- Goal of the exercise: Once you reach the line that holds "The sensitivity of" in the listing below, output it and every line after it through the line that holds "Jupyter notebooks. In", word for word.

- Study material:
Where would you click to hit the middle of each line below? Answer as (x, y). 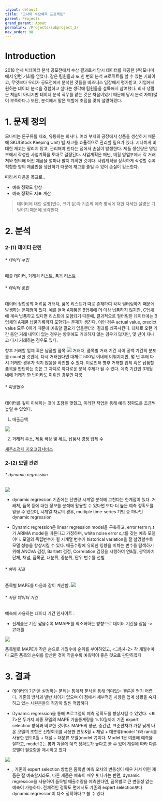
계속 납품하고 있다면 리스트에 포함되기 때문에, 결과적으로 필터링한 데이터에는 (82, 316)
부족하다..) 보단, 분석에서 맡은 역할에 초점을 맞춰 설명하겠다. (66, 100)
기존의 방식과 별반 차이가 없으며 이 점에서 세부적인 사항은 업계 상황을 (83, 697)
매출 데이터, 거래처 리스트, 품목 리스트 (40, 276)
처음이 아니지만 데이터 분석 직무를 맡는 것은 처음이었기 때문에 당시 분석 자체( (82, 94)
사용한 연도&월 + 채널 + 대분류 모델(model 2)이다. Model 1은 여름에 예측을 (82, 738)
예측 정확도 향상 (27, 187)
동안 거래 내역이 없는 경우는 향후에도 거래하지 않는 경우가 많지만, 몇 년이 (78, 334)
...
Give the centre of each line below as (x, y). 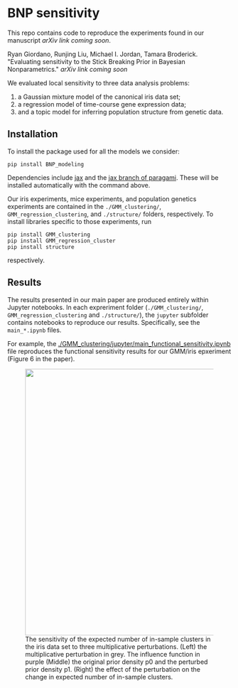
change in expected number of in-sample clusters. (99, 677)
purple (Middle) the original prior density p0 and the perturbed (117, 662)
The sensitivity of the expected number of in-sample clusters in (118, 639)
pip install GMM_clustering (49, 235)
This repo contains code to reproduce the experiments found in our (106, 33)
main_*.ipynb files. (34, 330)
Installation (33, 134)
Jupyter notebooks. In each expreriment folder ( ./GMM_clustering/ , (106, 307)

- Finished task:
The sensitivity of the expected number of in-sample clusters in (118, 639)
pip install GMM_clustering (49, 235)
This repo contains code to reproduce the experiments found in our (106, 33)
main_*.ipynb files. (34, 330)
Installation (33, 134)
Jupyter notebooks. In each expreriment folder ( ./GMM_clustering/ , (106, 307)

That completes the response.